We need more people in the world like Sam who walk the walk. How often do we say the right things, but when it comes time to take action we find something else more important to focus on? Christmas is a time of great stress for many many people. I hope her story motivates us all to play it forward for someone who needs our help this Christmas. It may be only a small gesture but it could mean so much to someone feeling alone this Christmas. I remember once, complementing a lady on a necklace she was wearing when I was shopping in the supermarket. It turned out that it had a very special meaning for her and she told me about the death of a loved one. She told me I had made her day and I realised how powerful just a small gesture can be. Of course what Sam did was not a small gesture, hers was a life changing one.

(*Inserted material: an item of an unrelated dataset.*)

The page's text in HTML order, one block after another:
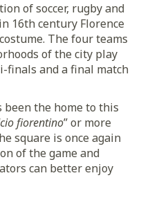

Sam Christians-Cupido doesn’t want to make a big deal out of saving a distressed young man’s life on Auckland’s southwestern motorway.

She was just treating him the way she would want others to treat a member of her family, she said.

The Papakura woman was driving south along the motorway near Mangere when she spotted the man walking on the northbound on-ramp at Massey Rd.

She realised he was blind and that cars were tooting and swerving to avoid him.

That’s when she switched on to auto-pilot, she said.

“It wasn’t something that I consciously thought about. I was just thinking, ‘how can no-one stop’?”

Christians-Cupido quickly pulled off the motorway, parked her car at Jean Batten School and ran on to the on-ramp to help the man.

He was agitated and “pretty determined to kill himself”, she said.

“He said people had been making fun of him and calling him names. I said to him, ‘We all have bad days. Why don’t we find somewhere to sit and talk because sometimes we just need to talk to someone to make us feel better’.”

The 29-year-old took the man back to her car, where they chatted for a while before she called the police.

He was only in his early 20s but felt like he had nothing to live for, she said.

“Bullies had broken his cane and he was walking around with a metal pole that didn’t even touch the ground. Life at that point was really hard for him.”

Christians-Cupido is a teacher with Footsteps, an early childhood education organisation.

A lot of the kids she works with come from disadvantaged communities so it was easy to empathise with the young man’s position, she said.

“I told him that everyone has good points about them and he said, ‘but I’m blind, what can I do?’

“I said, ‘there are lots of kids who are blind, you might be able to help them’.”

Jean Batten School deputy principal Fiona Watson said Christians-Cupido is a true hero who put her own life at risk to save the man.

“She’s just amazing – she basically talked him off the motorway. I think he was just completely at his wits’ end.”

The police arrived and detained the man under the Mental Health Act.

Before they took him for a mental health assessment he asked to give Christians-Cupido a hug, Watson said.

“She walked over to him and gave him the biggest hug and said ‘I’m so pleased you’re all right, take care of yourself’ . . . just like a mother. I was so touched.

“If the whole of the world was like that then nothing would ever go wrong.”

But Christians-Cupido said she was just acting how she hopes others would act.

“It’s something that shouldn’t be looked on as great because it should be looked on as normal.

“If that was someone in my family I would have wanted someone to stop.”



* Lifeline: 0800 543 354 – Provides 24 hour telephone counselling

* Youthline: 0800 376 633 or free text 234 – Provides 24 hour telephone and text counselling services for young people

* Samaritans: 0800 726 666 – Provides 24 hour telephone counselling.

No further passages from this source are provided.